[Opening PROVIDED RECORDS section]

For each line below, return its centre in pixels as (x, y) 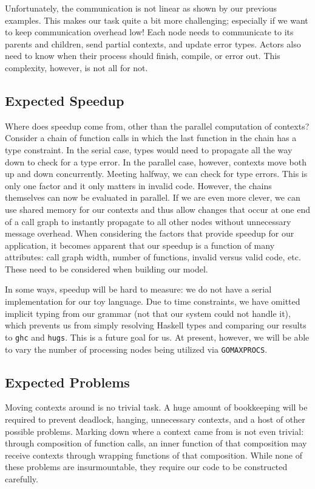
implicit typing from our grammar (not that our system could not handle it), (148, 313)
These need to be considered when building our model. (107, 269)
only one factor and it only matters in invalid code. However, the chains (138, 185)
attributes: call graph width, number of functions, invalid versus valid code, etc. (153, 257)
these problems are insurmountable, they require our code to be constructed (146, 467)
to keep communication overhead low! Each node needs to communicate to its (149, 32)
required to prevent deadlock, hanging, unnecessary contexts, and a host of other (155, 419)
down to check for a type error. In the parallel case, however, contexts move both (156, 161)

[Closing PROVIDED RECORDS section]

PROBLEM DETAILS>
Nothing but the lines with "contexts" should be returned, copied from the entries above.

SOLUTION TO THIS EXERCISE>
required to prevent deadlock, hanging, unnecessary contexts, and a host of other (155, 419)
down to check for a type error. In the parallel case, however, contexts move both (156, 161)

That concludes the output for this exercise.